Quote the records below in full, exactly as given, with the images taken out.

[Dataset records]
#####

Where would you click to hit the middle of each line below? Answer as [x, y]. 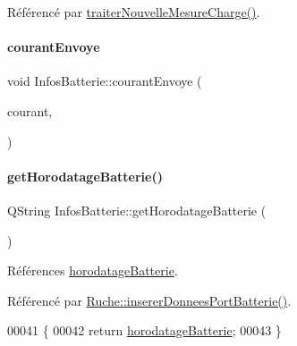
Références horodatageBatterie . [93, 270]
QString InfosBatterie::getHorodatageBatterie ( [137, 210]
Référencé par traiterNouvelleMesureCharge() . [134, 12]
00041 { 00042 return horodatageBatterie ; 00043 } [144, 330]
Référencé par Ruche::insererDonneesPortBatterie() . [149, 300]
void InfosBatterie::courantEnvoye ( [105, 81]
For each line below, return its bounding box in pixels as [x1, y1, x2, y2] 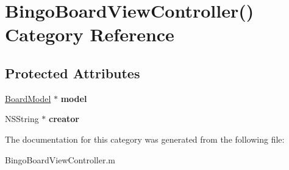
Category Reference [5, 22, 174, 47]
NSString [5, 112, 39, 125]
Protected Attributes [5, 63, 140, 82]
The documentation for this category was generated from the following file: [5, 132, 285, 145]
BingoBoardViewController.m [5, 153, 115, 166]
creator [49, 112, 79, 125]
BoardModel [5, 92, 51, 104]
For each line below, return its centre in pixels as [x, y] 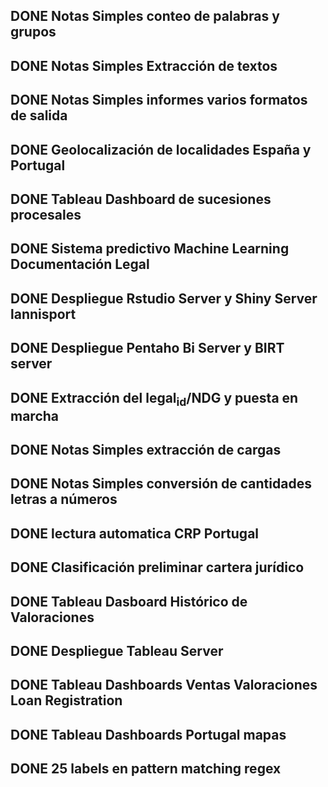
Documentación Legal [80, 264]
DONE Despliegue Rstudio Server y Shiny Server [164, 298]
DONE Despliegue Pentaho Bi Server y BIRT [147, 348]
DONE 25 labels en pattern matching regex [146, 769]
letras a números [64, 499]
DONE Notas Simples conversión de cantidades [161, 484]
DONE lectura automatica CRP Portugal [135, 533]
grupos [33, 32]
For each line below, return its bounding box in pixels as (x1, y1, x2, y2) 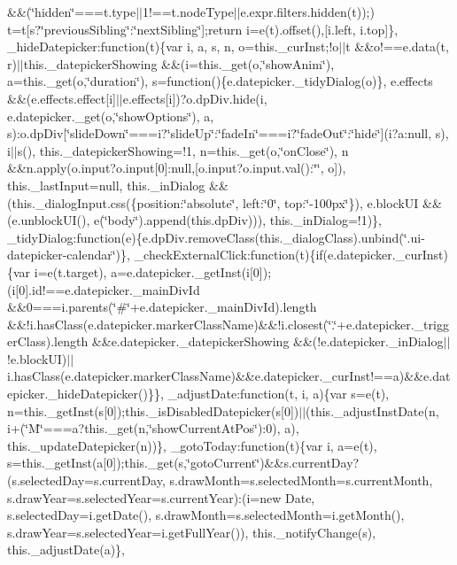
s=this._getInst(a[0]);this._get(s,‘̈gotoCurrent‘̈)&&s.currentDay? (7, 453, 360, 472)
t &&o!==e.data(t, (345, 37, 449, 56)
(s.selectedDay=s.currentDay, (7, 471, 166, 490)
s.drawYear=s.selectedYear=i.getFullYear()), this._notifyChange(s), (7, 522, 376, 541)
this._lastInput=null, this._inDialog (7, 175, 205, 194)
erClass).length (7, 332, 89, 351)
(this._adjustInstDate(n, (306, 401, 439, 420)
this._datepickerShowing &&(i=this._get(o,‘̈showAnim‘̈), (23, 54, 335, 73)
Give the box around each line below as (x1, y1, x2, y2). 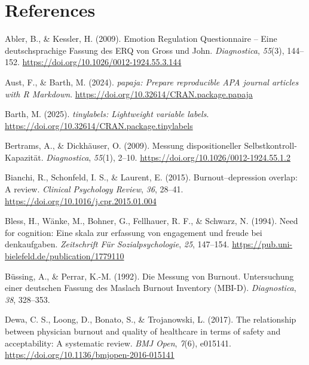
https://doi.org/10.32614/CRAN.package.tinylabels (5, 119, 193, 131)
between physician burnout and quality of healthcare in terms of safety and (5, 325, 281, 337)
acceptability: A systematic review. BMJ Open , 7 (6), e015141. (5, 336, 231, 349)
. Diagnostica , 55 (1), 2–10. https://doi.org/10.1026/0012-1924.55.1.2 (41, 151, 290, 163)
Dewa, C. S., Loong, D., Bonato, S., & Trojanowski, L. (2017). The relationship (5, 313, 296, 326)
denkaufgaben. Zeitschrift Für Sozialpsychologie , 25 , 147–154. (5, 238, 230, 250)
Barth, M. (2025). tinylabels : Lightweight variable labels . (5, 108, 209, 120)
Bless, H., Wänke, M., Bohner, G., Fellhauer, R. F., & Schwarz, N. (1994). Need (5, 214, 298, 227)
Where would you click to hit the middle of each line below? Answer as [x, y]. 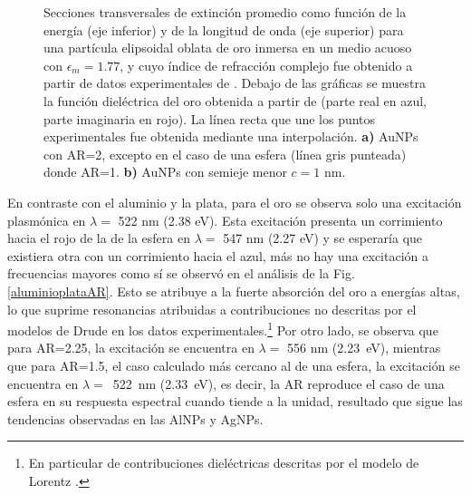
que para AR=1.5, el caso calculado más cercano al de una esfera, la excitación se [234, 365]
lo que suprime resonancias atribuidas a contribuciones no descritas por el [212, 309]
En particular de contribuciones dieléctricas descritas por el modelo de [224, 463]
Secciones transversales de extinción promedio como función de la [225, 12]
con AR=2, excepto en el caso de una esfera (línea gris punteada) [225, 154]
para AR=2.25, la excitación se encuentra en [131, 348]
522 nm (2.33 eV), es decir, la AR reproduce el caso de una [279, 383]
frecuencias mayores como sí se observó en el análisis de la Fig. [181, 273]
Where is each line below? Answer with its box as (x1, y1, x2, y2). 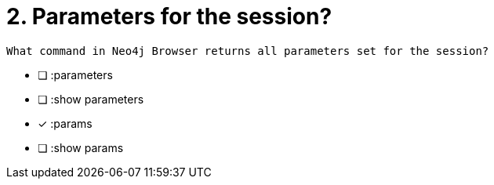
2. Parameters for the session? (6, 3, 332, 30)
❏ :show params (38, 140, 124, 154)
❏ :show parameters (38, 92, 144, 106)
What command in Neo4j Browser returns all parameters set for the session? (6, 44, 489, 57)
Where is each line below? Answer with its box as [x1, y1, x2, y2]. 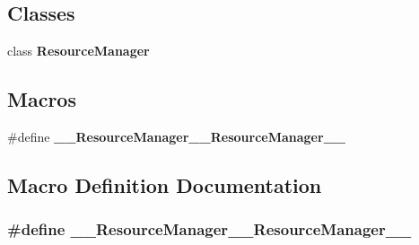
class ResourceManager [7, 41, 150, 60]
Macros [7, 85, 76, 113]
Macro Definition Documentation [7, 171, 322, 198]
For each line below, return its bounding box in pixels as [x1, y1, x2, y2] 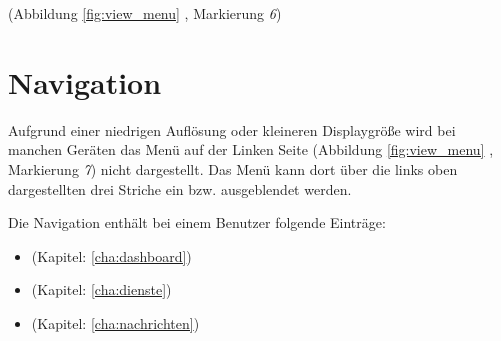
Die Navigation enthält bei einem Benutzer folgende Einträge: [8, 212, 386, 233]
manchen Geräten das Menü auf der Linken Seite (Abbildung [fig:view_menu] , [8, 139, 494, 160]
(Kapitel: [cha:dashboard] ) [31, 245, 192, 266]
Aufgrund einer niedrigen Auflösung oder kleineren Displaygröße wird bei [8, 119, 456, 140]
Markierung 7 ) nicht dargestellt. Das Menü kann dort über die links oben [8, 158, 458, 179]
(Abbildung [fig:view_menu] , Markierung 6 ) [8, 3, 282, 23]
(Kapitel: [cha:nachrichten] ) [31, 312, 200, 333]
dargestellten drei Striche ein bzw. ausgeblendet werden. [8, 178, 352, 199]
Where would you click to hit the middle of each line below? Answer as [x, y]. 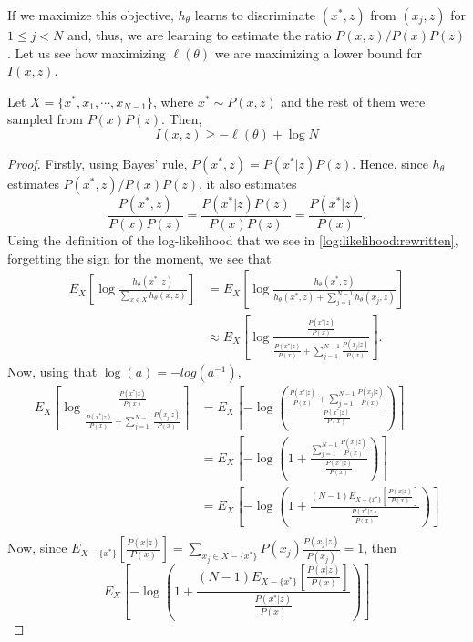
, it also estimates [247, 183]
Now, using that [52, 371]
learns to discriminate [255, 15]
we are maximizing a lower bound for [318, 52]
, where [173, 101]
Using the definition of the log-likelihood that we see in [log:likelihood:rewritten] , [233, 240]
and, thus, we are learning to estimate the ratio [200, 35]
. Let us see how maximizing [87, 52]
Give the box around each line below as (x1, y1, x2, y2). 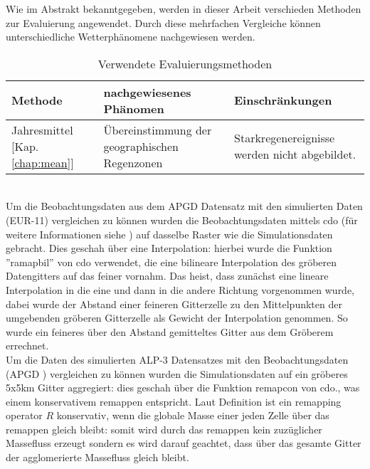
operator (6, 408, 43, 423)
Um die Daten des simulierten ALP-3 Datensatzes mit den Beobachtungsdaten (6, 352, 349, 367)
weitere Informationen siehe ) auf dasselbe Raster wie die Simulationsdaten (6, 226, 333, 241)
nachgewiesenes (103, 83, 191, 100)
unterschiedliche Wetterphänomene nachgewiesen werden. (6, 29, 255, 44)
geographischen (103, 137, 179, 154)
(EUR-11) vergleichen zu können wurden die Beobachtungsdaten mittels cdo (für (6, 212, 358, 227)
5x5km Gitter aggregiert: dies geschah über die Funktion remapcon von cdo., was (6, 380, 360, 395)
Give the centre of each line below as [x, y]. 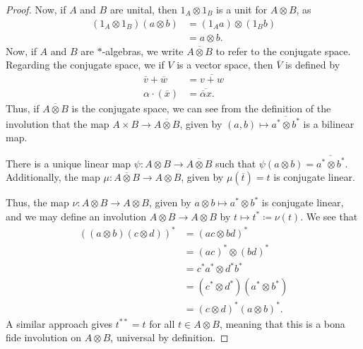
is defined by [313, 65]
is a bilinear [329, 123]
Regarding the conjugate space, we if [85, 65]
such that [236, 163]
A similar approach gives [59, 323]
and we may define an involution [76, 216]
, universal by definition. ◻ [169, 337]
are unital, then [143, 9]
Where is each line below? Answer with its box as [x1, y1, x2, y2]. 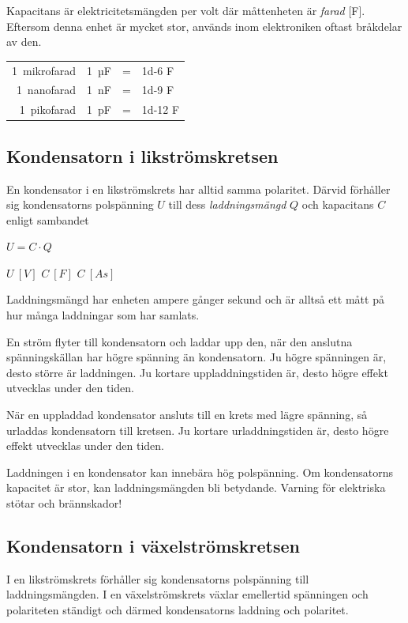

#####

*RESULT OF THIS EXERCISE*
Where would you click to hit the middle of each line below? Answer as [x, y]. 
Références horodatageBatterie . [93, 270]
QString InfosBatterie::getHorodatageBatterie ( [137, 210]
Référencé par traiterNouvelleMesureCharge() . [134, 12]
00041 { 00042 return horodatageBatterie ; 00043 } [144, 330]
Référencé par Ruche::insererDonneesPortBatterie() . [149, 300]
void InfosBatterie::courantEnvoye ( [105, 81]
For each line below, return its bounding box in pixels as [x1, y1, x2, y2] 
Category Reference [5, 22, 174, 47]
NSString [5, 112, 39, 125]
Protected Attributes [5, 63, 140, 82]
The documentation for this category was generated from the following file: [5, 132, 285, 145]
BingoBoardViewController.m [5, 153, 115, 166]
creator [49, 112, 79, 125]
BoardModel [5, 92, 51, 104]
For each line below, return its centre in pixels as [x, y] 
Documentación Legal [80, 264]
DONE Despliegue Rstudio Server y Shiny Server [164, 298]
DONE Despliegue Pentaho Bi Server y BIRT [147, 348]
DONE 25 labels en pattern matching regex [146, 769]
letras a números [64, 499]
DONE Notas Simples conversión de cantidades [161, 484]
DONE lectura automatica CRP Portugal [135, 533]
grupos [33, 32]
For each line below, return its bounding box in pixels as (x1, y1, x2, y2) 
s=this._getInst(a[0]);this._get(s,‘̈gotoCurrent‘̈)&&s.currentDay? (7, 453, 360, 472)
t &&o!==e.data(t, (345, 37, 449, 56)
(s.selectedDay=s.currentDay, (7, 471, 166, 490)
s.drawYear=s.selectedYear=i.getFullYear()), this._notifyChange(s), (7, 522, 376, 541)
this._lastInput=null, this._inDialog (7, 175, 205, 194)
erClass).length (7, 332, 89, 351)
(this._adjustInstDate(n, (306, 401, 439, 420)
this._datepickerShowing &&(i=this._get(o,‘̈showAnim‘̈), (23, 54, 335, 73)
Give the box around each line below as (x1, y1, x2, y2). 
https://doi.org/10.32614/CRAN.package.tinylabels (5, 119, 193, 131)
between physician burnout and quality of healthcare in terms of safety and (5, 325, 281, 337)
acceptability: A systematic review. BMJ Open , 7 (6), e015141. (5, 336, 231, 349)
. Diagnostica , 55 (1), 2–10. https://doi.org/10.1026/0012-1924.55.1.2 (41, 151, 290, 163)
Dewa, C. S., Loong, D., Bonato, S., & Trojanowski, L. (2017). The relationship (5, 313, 296, 326)
denkaufgaben. Zeitschrift Für Sozialpsychologie , 25 , 147–154. (5, 238, 230, 250)
Barth, M. (2025). tinylabels : Lightweight variable labels . (5, 108, 209, 120)
Bless, H., Wänke, M., Bohner, G., Fellhauer, R. F., & Schwarz, N. (1994). Need (5, 214, 298, 227)
Where would you click to hit the middle of each line below? Answer as [x, y]. 
que para AR=1.5, el caso calculado más cercano al de una esfera, la excitación se [234, 365]
lo que suprime resonancias atribuidas a contribuciones no descritas por el [212, 309]
En particular de contribuciones dieléctricas descritas por el modelo de [224, 463]
Secciones transversales de extinción promedio como función de la [225, 12]
con AR=2, excepto en el caso de una esfera (línea gris punteada) [225, 154]
para AR=2.25, la excitación se encuentra en [131, 348]
522 nm (2.33 eV), es decir, la AR reproduce el caso de una [279, 383]
frecuencias mayores como sí se observó en el análisis de la Fig. [181, 273]
Where is each line below? Answer with its box as (x1, y1, x2, y2). 
2. Parameters for the session? (6, 3, 332, 30)
❏ :show params (38, 140, 124, 154)
❏ :show parameters (38, 92, 144, 106)
What command in Neo4j Browser returns all parameters set for the session? (6, 44, 489, 57)
Where is each line below? Answer with its box as [x1, y1, x2, y2]. 
class ResourceManager [7, 41, 150, 60]
Macros [7, 85, 76, 113]
Macro Definition Documentation [7, 171, 322, 198]
For each line below, return its bounding box in pixels as [x1, y1, x2, y2] 
Die Navigation enthält bei einem Benutzer folgende Einträge: [8, 212, 386, 233]
manchen Geräten das Menü auf der Linken Seite (Abbildung [fig:view_menu] , [8, 139, 494, 160]
(Kapitel: [cha:dashboard] ) [31, 245, 192, 266]
Aufgrund einer niedrigen Auflösung oder kleineren Displaygröße wird bei [8, 119, 456, 140]
Markierung 7 ) nicht dargestellt. Das Menü kann dort über die links oben [8, 158, 458, 179]
(Abbildung [fig:view_menu] , Markierung 6 ) [8, 3, 282, 23]
(Kapitel: [cha:nachrichten] ) [31, 312, 200, 333]
dargestellten drei Striche ein bzw. ausgeblendet werden. [8, 178, 352, 199]
Where would you click to hit the middle of each line below? Answer as [x, y]. 
, it also estimates [247, 183]
Now, using that [52, 371]
learns to discriminate [255, 15]
we are maximizing a lower bound for [318, 52]
, where [173, 101]
Using the definition of the log-likelihood that we see in [log:likelihood:rewritten] , [233, 240]
and, thus, we are learning to estimate the ratio [200, 35]
. Let us see how maximizing [87, 52]
Give the box around each line below as (x1, y1, x2, y2). 
operator (6, 408, 43, 423)
Um die Daten des simulierten ALP-3 Datensatzes mit den Beobachtungsdaten (6, 352, 349, 367)
weitere Informationen siehe ) auf dasselbe Raster wie die Simulationsdaten (6, 226, 333, 241)
nachgewiesenes (103, 83, 191, 100)
unterschiedliche Wetterphänomene nachgewiesen werden. (6, 29, 255, 44)
geographischen (103, 137, 179, 154)
(EUR-11) vergleichen zu können wurden die Beobachtungsdaten mittels cdo (für (6, 212, 358, 227)
5x5km Gitter aggregiert: dies geschah über die Funktion remapcon von cdo., was (6, 380, 360, 395)
Give the centre of each line below as [x, y]. 
is defined by [313, 65]
is a bilinear [329, 123]
Regarding the conjugate space, we if [85, 65]
such that [236, 163]
A similar approach gives [59, 323]
and we may define an involution [76, 216]
, universal by definition. ◻ [169, 337]
are unital, then [143, 9]
Where is each line below? Answer with its box as [x1, y1, x2, y2]. 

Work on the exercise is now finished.